Content-filter test probes — 10 new adversarial prompts targeting the _BLOCKED_WORDS_RE regex filter.
Custom LLM provider (ZeroClawLLM) — zeroclaw.py proxies xiaozhi-esp32-server LLM calls to the ZeroClaw agent on the ZeroClaw host via the FastAPI bridge.
FastAPI bridge (bridge.py) — HTTP-to-ACP translator on the ZeroClaw host; speaks JSON-RPC 2.0 over stdio to a long-running zeroclaw acp child process.
ACP session caching — reuses a single ZeroClaw session across turns instead of creating/destroying one per request; rotates on idle timeout, turn count, or wall-clock age. Shaves ~1-2 s off first-audio latency.
NDJSON streaming endpoint — /api/message/stream streams tokens as newline-delimited JSON so TTS can start on the first sentence while the LLM is still generating.
Streaming EdgeTTS provider (edge_stream.py) — custom xiaozhi-server TTS provider using Microsoft Edge Neural voices with streaming audio delivery.
Local Piper TTS provider (piper_local.py) — offline-first TTS alternative using piper-tts (en_GB-cori-medium); drop-in replacement for EdgeTTS with no cloud dependency.
FunASR English language pin (fun_local.py) — patched ASR provider adds a language config key so SenseVoiceSmall can be pinned to English, preventing mis-detection of short utterances as Korean/Japanese.
Emoji emotion protocol — three-layer enforcement (ZeroClaw agent prompt, xiaozhi system prompt, _ensure_emoji_prefix fallback in bridge.py) ensures every LLM response starts with an emoji that the firmware parses into a face animation.
Thinking emotion frame — emits {"type":"llm","emotion":"thinking"} to the device between ASR completion and the LLM call so the avatar shows a thinking face during the wait.
Child-safety enforcement sandwich — five numbered rules in VOICE_TURN_SUFFIX (audience framing for ages 4-8, forbidden-topic list, roleplay-lock, profanity-lock, ambiguity tie-breaker) injected at max-attention position for Qwen3 compliance. Tier 1 of a pre-designed four-tier lockdown plan.
Self-harm routing rule — dedicated rule routes self-harm disclosures to a trusted adult instead of a generic cheerful redirect.
Technical documentation suite (docs/) — eight linked markdown files covering architecture, hardware, voice pipeline, brain, protocols, latent capabilities, and upstream references.
Docker packaging for zeroclaw-bridge — multi-stage Dockerfile (Rust builder to python:3.12-slim runtime), deploy-side compose file, and GitHub Actions workflow publishing multi-arch images (amd64 + arm64) to ghcr.io/brettkinny/zeroclaw-bridge.

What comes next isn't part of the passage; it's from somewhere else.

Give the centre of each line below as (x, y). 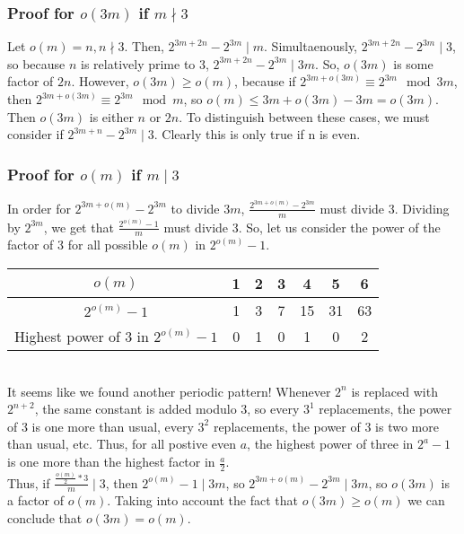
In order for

Dual deployment paths — both bare-metal systemd and Docker deployment for the bridge, sharing the same ~/.zeroclaw/ state directory.
Placeholder-based configuration — all real IPs, usernames, and paths replaced with named placeholders (<XIAOZHI_HOST>, <ZEROCLAW_HOST>, <ROBOT_NAME>, etc.) for safe public sharing.

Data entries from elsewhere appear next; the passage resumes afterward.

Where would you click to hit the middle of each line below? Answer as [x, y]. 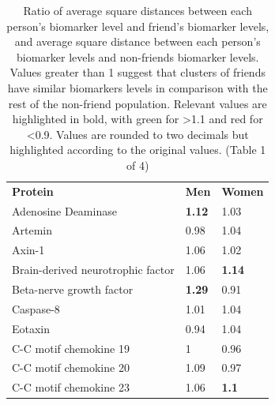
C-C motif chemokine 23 [71, 387]
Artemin [32, 230]
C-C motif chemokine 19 [71, 348]
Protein [33, 191]
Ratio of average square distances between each [137, 10]
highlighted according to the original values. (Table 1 [138, 150]
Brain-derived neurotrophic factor [93, 270]
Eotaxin [31, 328]
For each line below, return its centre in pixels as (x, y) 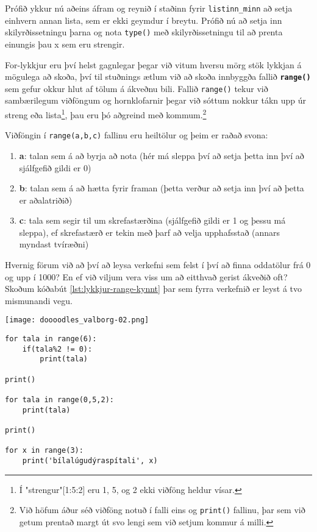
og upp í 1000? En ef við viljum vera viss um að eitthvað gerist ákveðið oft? (146, 276)
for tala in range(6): (51, 339)
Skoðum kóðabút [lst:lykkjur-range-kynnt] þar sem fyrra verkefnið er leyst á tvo (154, 289)
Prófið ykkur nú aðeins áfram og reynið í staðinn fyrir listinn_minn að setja (149, 8)
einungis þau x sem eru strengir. (65, 44)
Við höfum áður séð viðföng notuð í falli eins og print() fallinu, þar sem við (162, 510)
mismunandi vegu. (39, 300)
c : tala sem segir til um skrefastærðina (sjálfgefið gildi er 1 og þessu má (152, 220)
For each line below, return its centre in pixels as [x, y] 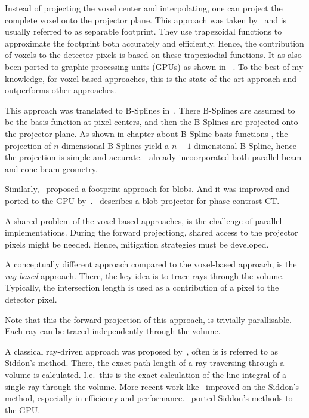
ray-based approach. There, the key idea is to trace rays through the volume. [145, 275]
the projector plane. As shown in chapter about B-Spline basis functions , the [146, 133]
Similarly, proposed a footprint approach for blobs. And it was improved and [147, 189]
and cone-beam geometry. [51, 168]
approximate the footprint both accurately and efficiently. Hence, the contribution [154, 43]
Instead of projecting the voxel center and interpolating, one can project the [144, 8]
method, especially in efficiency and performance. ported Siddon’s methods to [149, 398]
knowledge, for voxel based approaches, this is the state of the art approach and [151, 78]
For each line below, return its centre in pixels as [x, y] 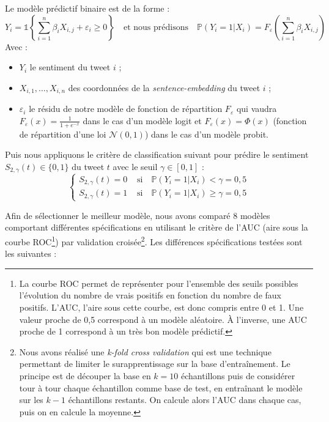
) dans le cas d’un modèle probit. [206, 134]
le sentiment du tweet [70, 67]
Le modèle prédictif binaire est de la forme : [87, 8]
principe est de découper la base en [85, 375]
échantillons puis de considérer [238, 375]
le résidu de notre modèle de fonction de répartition [126, 109]
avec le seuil [135, 166]
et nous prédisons [156, 27]

systemd unit (zeroclaw-bridge.service) — bare-metal bridge deployment with Restart=on-failure.
docker-compose.yml — container definition for xiaozhi-esp32-server with volume mounts for all custom providers.

Changed¶

Depersonalized repo — renamed from "Dotty" to a generic StackChan stack; persona name is now user-configurable via <ROBOT_NAME> placeholder.
Default LLM endpoint switched to streaming — .config.yaml now points ZeroClawLLM.url at /api/message/stream by default; the buffered /api/message endpoint remains available for backward compatibility and smoke tests.

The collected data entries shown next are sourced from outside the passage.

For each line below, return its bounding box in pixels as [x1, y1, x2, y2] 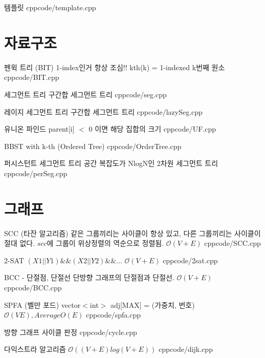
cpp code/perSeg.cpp [4, 167, 68, 178]
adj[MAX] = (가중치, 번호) [110, 299, 195, 310]
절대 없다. [4, 238, 35, 248]
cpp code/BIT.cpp [4, 72, 59, 82]
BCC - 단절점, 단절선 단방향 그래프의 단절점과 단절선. [4, 272, 174, 283]
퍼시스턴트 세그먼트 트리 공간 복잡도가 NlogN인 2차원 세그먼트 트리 [4, 158, 218, 169]
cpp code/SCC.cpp [204, 238, 261, 248]
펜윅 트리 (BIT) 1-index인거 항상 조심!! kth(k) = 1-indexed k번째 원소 [4, 61, 225, 72]

TTS mounts switched to flat-file format — directory-form mounts silently fell through to "unsupported TTS type" errors; now matches the working fun_local.py ASR pattern.

Fixed¶

Abort race condition — kill and respawn ACP child on barge-in to prevent stale chunk contamination.
FunASR language mis-detection — upstream hardcodes language="auto", causing SenseVoiceSmall to classify short/unclear English audio as Korean or Japanese. Config-driven language override resolves this.
Child-safety self-harm response — LLM was redirecting to blanket-fort building instead of naming a trusted adult; dedicated rule fixed the last failing red-team case (10/10 pass rate).
TTS provider loading failure — directory-form Docker mounts caused silent fallthrough; flat-file mounts fixed "unsupported TTS type" errors at connect time.